Exercise goal: After removing every image, reproduce the data exactly as it appears.

Study material:
_ _ _ _

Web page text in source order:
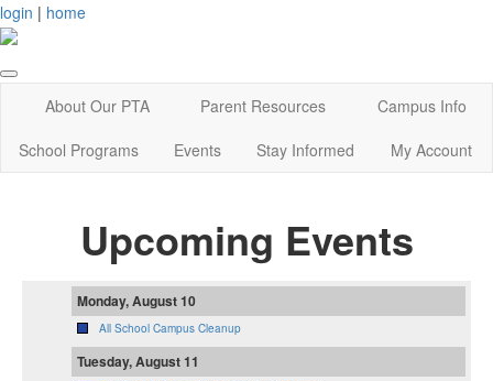
login | home
About Our PTA Parent Resources
Campus Info
School Programs
Events Stay Informed My Account
Upcoming Events
Monday, August 10
All School Campus Cleanup
Tuesday, August 11
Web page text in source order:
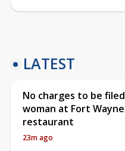
LATEST
No charges to be
woman at Fort
restaurant
23m ago

_ _ _ _

Reply to the exercise:
Web page text in source order:
login | home
About Our PTA Parent Resources
Campus Info
School Programs
Events Stay Informed My Account
Upcoming Events
Monday, August 10
All School Campus Cleanup
Tuesday, August 11
Web page text in source order:
LATEST
No charges to be
woman at Fort
restaurant
23m ago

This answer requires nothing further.